ACTION ITEM – The lines to copy are those holding the string "sukienki" in the entries below.

(Stored entries)

+--

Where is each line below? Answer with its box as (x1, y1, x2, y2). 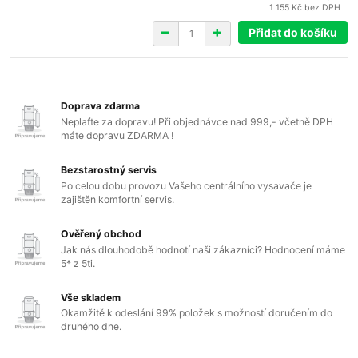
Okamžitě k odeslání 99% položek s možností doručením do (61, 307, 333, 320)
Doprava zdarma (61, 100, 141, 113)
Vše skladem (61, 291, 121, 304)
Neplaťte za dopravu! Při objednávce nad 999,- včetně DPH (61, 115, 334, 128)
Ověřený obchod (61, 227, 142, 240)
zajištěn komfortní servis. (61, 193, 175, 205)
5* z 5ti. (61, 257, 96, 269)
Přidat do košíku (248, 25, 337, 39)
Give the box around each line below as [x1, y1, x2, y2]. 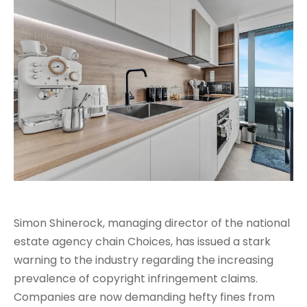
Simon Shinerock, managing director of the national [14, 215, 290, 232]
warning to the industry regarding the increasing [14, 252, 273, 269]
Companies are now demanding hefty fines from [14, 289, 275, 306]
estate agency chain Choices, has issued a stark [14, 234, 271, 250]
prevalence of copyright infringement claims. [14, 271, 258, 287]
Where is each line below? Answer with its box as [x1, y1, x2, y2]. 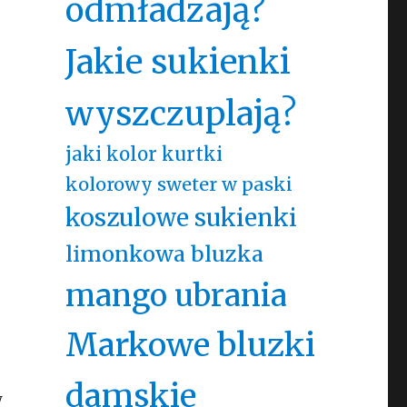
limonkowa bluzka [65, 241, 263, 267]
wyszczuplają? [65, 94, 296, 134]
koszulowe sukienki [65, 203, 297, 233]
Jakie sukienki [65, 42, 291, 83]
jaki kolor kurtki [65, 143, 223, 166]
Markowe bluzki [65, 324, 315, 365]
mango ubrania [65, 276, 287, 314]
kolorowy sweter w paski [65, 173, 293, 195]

+--

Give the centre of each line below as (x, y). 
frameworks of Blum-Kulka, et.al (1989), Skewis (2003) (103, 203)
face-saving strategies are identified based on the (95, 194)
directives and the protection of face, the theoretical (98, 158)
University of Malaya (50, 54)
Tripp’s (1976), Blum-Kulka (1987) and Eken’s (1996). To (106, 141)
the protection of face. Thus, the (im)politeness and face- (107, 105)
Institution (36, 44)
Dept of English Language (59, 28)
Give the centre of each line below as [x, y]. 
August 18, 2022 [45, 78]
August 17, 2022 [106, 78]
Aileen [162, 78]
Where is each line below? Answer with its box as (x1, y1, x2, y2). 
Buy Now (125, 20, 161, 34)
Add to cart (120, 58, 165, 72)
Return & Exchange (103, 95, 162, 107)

+--

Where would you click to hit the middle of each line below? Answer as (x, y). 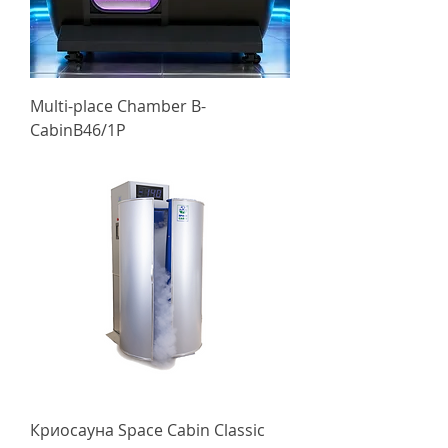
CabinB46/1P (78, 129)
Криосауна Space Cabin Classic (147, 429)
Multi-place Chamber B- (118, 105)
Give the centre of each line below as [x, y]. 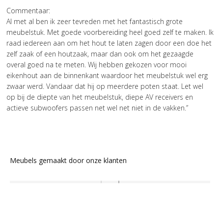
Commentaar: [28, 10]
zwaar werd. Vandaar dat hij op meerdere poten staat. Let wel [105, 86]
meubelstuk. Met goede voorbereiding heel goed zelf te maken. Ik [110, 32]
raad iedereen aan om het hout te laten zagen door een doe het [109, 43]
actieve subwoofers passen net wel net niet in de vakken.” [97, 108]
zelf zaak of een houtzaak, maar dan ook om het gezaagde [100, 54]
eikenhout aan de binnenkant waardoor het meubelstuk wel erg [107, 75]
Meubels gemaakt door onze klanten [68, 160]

+--

EXPECTED ANSWER –
koszulowe sukienki [65, 203, 297, 233]
Jakie sukienki [65, 42, 291, 83]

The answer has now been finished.